In full general, the human relationship betwixt cohabit oxidizing and reducing agents can be described as follows. Every strong reducing agent (such equally Na) has a weak conjugate oxidizing agent (such as the Na ⁺ ion). Every strong oxidizing agent (such as O _two ) has a weak cohabit reducing amanuensis (such as the O ^two- ion).

The Relative Force of Metals as Reducing Agents

We tin determine the relative strengths of a pair of metals as reducing agents past determining whether a reaction occurs when ane of these metals is mixed with a salt of the other. Consider the relative strength of iron and aluminum, for example. Nothing happens when we mix powdered aluminum metallic with iron(III) oxide.

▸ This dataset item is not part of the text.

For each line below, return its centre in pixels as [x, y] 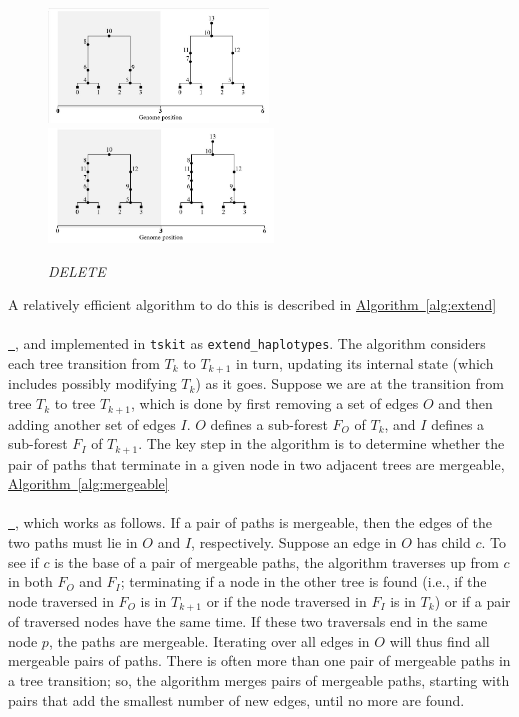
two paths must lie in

If nosotros place this mixture in a crucible, however, and get the reaction started by applying a trivial heat, a vigorous reaction takes place to requite aluminum oxide and molten atomic number 26 metal.

ii Al(south) + Iron_iiO_three(s) Al₂O₃(s) + 2 Fe(l)

Past assigning oxidation numbers, we can pick out the oxidation and reduction halves of the reaction.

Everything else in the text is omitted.